WORK TO BE COMPLETED:
Since the copy must match the original, write out each record word for word, skipping only the pictures.

Data extracted from a collection:
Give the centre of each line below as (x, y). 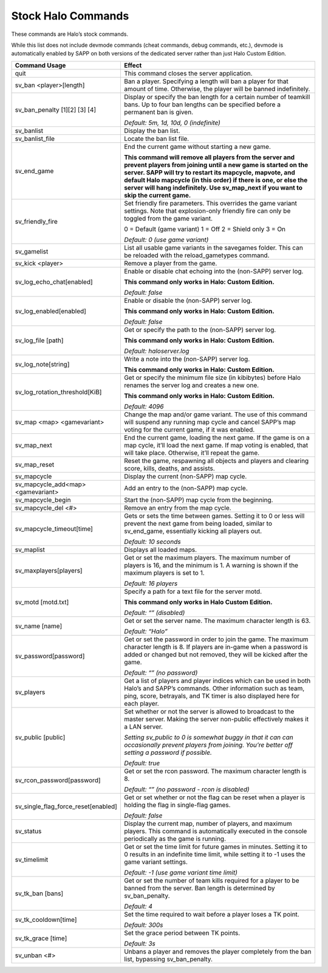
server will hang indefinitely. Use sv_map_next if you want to (213, 187)
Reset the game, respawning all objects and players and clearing (216, 461)
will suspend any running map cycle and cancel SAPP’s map (210, 422)
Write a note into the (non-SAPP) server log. (187, 359)
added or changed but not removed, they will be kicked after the (216, 655)
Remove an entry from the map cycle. (177, 507)
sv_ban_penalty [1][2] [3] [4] (56, 109)
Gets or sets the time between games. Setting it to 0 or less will (214, 515)

TASK RESPONSE:
Give the centre of each line below as (x, y). 
server will hang indefinitely. Use sv_map_next if you want to (213, 187)
Reset the game, respawning all objects and players and clearing (216, 461)
will suspend any running map cycle and cancel SAPP’s map (210, 422)
Write a note into the (non-SAPP) server log. (187, 359)
added or changed but not removed, they will be kicked after the (216, 655)
Remove an entry from the map cycle. (177, 507)
sv_ban_penalty [1][2] [3] [4] (56, 109)
Gets or sets the time between games. Setting it to 0 or less will (214, 515)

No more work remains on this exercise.